FOOTNOTE114. See, e.g., Claremont Sch. Dist. v. Governor, 703 A.2d 1353, 1359 (N.M. 1997) (Claremont II) ("We look to the seven criteria articulated by the Supreme Court of Kentucky . . . for defining educational adequacy."); McDuffy v. Sec'y of the Executive Office of Educ., 615 N.E.2d 516, 554 (Mass. 1993) ("The guidelines set forth by the Supreme Court of Kentucky fairly reflect our view . . . .").

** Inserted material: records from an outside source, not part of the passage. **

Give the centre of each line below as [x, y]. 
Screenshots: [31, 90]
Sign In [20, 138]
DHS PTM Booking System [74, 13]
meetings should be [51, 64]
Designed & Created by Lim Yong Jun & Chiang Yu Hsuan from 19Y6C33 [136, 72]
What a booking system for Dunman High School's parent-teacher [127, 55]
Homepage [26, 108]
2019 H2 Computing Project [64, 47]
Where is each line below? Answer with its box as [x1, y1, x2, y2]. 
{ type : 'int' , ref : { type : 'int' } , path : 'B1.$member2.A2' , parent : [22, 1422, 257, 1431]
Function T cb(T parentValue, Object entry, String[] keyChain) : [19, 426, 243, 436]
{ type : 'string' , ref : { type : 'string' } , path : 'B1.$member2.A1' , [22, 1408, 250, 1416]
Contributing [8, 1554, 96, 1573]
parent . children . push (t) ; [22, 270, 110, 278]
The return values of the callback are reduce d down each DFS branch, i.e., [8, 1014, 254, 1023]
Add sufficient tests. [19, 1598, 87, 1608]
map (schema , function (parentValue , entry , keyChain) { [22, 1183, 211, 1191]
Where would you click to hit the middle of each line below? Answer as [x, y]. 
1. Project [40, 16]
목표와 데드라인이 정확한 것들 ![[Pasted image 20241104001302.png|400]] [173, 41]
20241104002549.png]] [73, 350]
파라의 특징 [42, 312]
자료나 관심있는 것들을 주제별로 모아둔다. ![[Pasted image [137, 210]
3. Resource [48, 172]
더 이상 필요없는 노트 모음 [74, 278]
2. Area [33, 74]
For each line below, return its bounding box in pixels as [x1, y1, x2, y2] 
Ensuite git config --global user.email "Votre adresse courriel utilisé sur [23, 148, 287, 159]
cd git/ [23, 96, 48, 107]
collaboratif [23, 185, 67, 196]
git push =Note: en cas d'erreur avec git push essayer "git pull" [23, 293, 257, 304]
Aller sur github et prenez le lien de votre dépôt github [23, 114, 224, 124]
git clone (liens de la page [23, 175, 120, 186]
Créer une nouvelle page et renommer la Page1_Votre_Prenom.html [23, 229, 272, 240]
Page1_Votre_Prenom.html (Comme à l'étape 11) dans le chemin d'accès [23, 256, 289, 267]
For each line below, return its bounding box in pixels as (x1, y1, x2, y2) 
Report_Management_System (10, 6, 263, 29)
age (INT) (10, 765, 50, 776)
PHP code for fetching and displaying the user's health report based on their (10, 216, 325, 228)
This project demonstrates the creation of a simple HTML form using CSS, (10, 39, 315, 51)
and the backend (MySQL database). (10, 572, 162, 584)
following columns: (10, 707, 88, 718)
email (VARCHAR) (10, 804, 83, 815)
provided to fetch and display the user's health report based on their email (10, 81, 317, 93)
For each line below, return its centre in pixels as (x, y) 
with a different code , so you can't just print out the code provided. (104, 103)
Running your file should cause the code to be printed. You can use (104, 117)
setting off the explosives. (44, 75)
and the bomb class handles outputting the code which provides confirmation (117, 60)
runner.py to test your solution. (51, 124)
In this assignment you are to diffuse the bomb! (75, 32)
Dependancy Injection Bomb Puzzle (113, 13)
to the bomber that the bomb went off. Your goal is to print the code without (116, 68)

North Carolina offered a variation. Leandro v. State, 488 S.E.2d 249, 256 (N.C. 1997). After establishing that there was a state-protected fundamental right to equal access to education in Sneed v. Board of Education, 264 S.E.2d 106, 113 (N.C. 1980), the Supreme Court of North Carolina held that the state constitution also requires equal access to "a sound basic education" in every school district. Leandro, 488 S.E.2d at 254-57. The court defined a minimal education as one that provides students with at least:
(1) sufficient ability to read, write, and speak the English language and a sufficient knowledge of fundamental mathematics and physical science to enable the student to function in a complex and rapidly changing society; (2) sufficient fundamental knowledge of geography, history, and basic economic and political systems to enable the student to make informed choices with regard to issues that affect the student personally or affect the student's community, state, and nation; (3) sufficient academic and vocational skills to enable the student to successfully engage in post-secondary education or vocational training; and (4) sufficient academic and vocational skills to enable the student to compete on an equal basis with others in further formal education or gainful employment in contemporary society.
Id. at 255. But the court also made it clear that the constitution does not require substantially equal funding or educational opportunities in all school districts. Id. at 256.
The right to participate in extracurricular activities is not usually included in the right to education. See, e.g., Spring Branch Indep. Sch. Dist. v. Stamos, 695 S.W.2d 556, 560 (Tex. 1985) (upholding a state "no pass, no play" statute). Similarly, states typically do not grant a fundamental right to higher education. See, e.g., Richards v. League of Latin Am. Citizens (LULAC), 868 S.W.2d 306, 315 (Tex. 1993) (stating that the "constitutional directive" to maintain a free public system does not apply to higher education).
115. See supra subpart II(B)(2).
116. I could not locate any formal studies on the academic impact of typical, short-term in-school suspension, but common sense and the teachers I spoke with agreed that missing class for one or two days is not an absence from which recovery is impossible or improbable. Research is, however, available on the impact of suspension and expulsion from school. The National School Boards Association assessed that research and determined, "Suspended students lose valuable instruction and are likely to distrust the authority that has rejected them. . . . Suspension rewards teachers and others for avoiding classroom responsibilities." Daniel & Coriell, supra note 6, at 15 (quoting NAT'L SCH. BDS. ASS'N, TOWARDS BETTER AND SAFER SCHOOLS: A SCHOOL LEADER'S GUIDE TO DELINQUENCY PREVENTION 18 (1984)).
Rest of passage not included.